03-14-2019 02:04 PM
Hello, We are in the process of deploying a Cloudera cluster. Our cluster was up and running fine untill Hbase failed with "Java heap dump directory free space error". All the other services also showing concering health with the same error. Now the services HDFS,Spark2,ZKFC,Journalnodes has concerning health issue and HBASE has critical health issue.
this error came up couple of days back but even before we looked into it. the error went away in couple of days. Now again this error popped up.
Info about cluster:
5 worker nodes, 2 masters(HA), Cloudera Management service.
No data in the cluster.
Now we are about to enable kerberos but this error showed up.
below is the error:
03-14-2019 02:28 PM
The error message you're seeing is a monitoring alert from Cloudera Manager. CM is checking the available space of your configured "heap dump directory" for each of these services, and alerting if it's running out of free space based on your configurations. You can read more on this health test here.

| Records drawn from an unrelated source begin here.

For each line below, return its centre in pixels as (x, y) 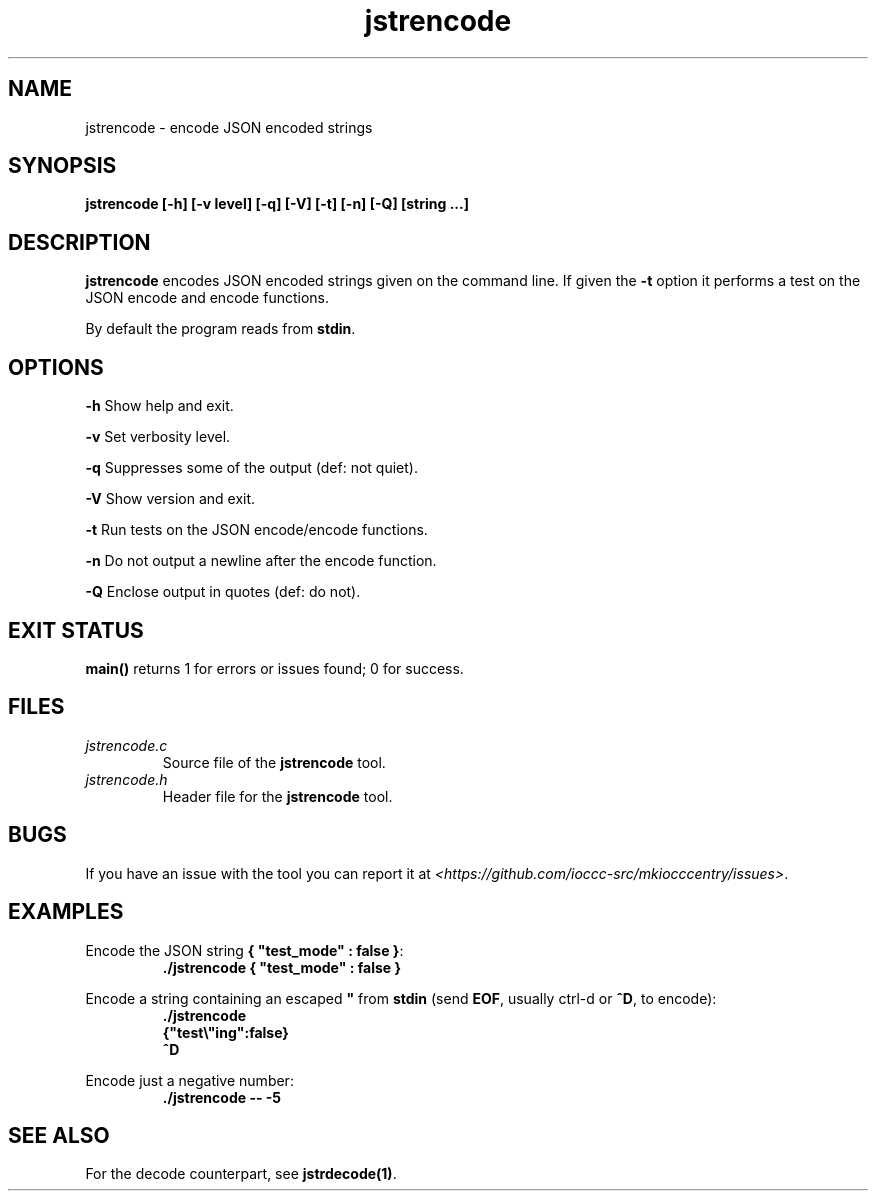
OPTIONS (56, 367)
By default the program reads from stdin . (220, 329)
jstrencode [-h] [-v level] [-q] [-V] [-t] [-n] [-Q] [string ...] (277, 204)
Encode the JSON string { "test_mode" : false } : (244, 950)
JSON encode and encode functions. (207, 298)
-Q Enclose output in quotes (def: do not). (223, 592)
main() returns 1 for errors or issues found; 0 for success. (274, 668)
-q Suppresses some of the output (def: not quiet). (251, 468)
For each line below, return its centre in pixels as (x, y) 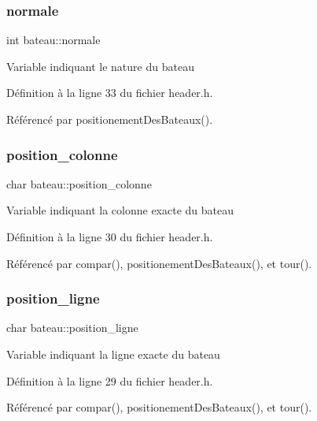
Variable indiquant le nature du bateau (100, 66)
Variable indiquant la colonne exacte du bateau (120, 210)
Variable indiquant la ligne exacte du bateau (113, 354)
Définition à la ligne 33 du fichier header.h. (110, 93)
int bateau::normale (53, 40)
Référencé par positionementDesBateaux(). (110, 119)
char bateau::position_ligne (72, 328)
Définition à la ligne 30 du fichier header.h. (110, 237)

I'd recommend reviewing your configurations, both for the monitoring of this health test as well as the directory (or directories*) you have configured for each of your instances' heap dump directory.
If this is a shared drive that's frequently filling up, you may want to consider changing the configured heap dump directory to another endpoint with enough free space to accommodate your instances. Otherwise, you can simply modify the configuration for the monitoring alert to alleviate the messages (though I recommend dealing with the issue directly as opposed to suppressing it).